2. **Jupyter Notebook (`.ipynb`)**  
   - Submit a clean and well-documented notebook that contains:  
     - The code for training the agent  
     - Explanations of the implementation steps  
     - Hyperparameters and design choices  
     - Optional: visualizations or debugging outputs  
   - Make sure the notebook can be rerun from top to bottom without errors.

3. **Evaluation Video** (optional)  
   - Record a short video (30–90 seconds) showing the trained agent performing the task.  
   - You can use screen capture tools or any screen recorder of your choice. 

## ------------------------------------
## Submission format

Please submit a ZIP folder or a GitHub repository link that includes:

```
/YourProjectFolder
│
├── agent/                 # Saved agent file(s)
├── notebook.ipynb         # Your Jupyter notebook
├── evaluation_video.mp4   # (Optional) Short video of agent in action
```
## ------------------------------------

## Exam session

Each exam appointment will start with a **presentation and discussion session** on your individual submission. Be prepared to:

- **Explain your algorithm choice**: Why did you choose this specific RL algorithm?
- **Describe the implementation steps**: Walk through the key parts of your code.
- **Discuss your results**: Show the learning curve, explain the agent's behavior (based on useful quantitative metrics), and reflect on challenges or improvements.

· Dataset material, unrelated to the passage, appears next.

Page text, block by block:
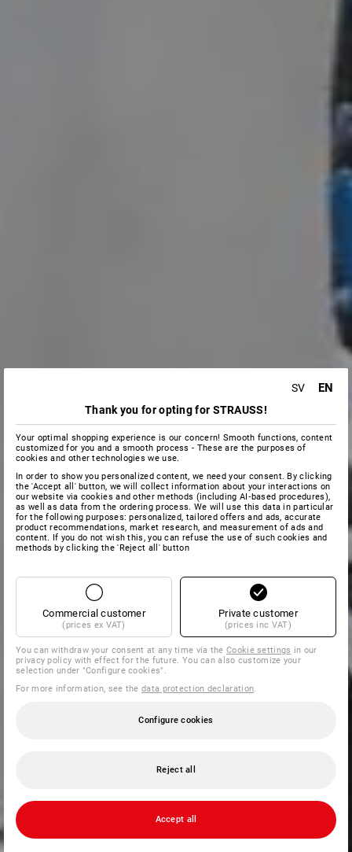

A simple slide deck (e.g., based on LaTeX beamer class or similar) is recommended for clarity during your presentation.

An exam appointment will take around 45 minutes in total. After the first part of the exam, your presentation and the discussion of your submission, a second part with general questions to the course content will follow. For the latter, it is expected that main reinforcement learning concepts including key assumptions and limitations can be explained. During the general exam talk, students are highly encouraged to highlight their explanations using key equations, diagram sketches as well as pseudocode summaries.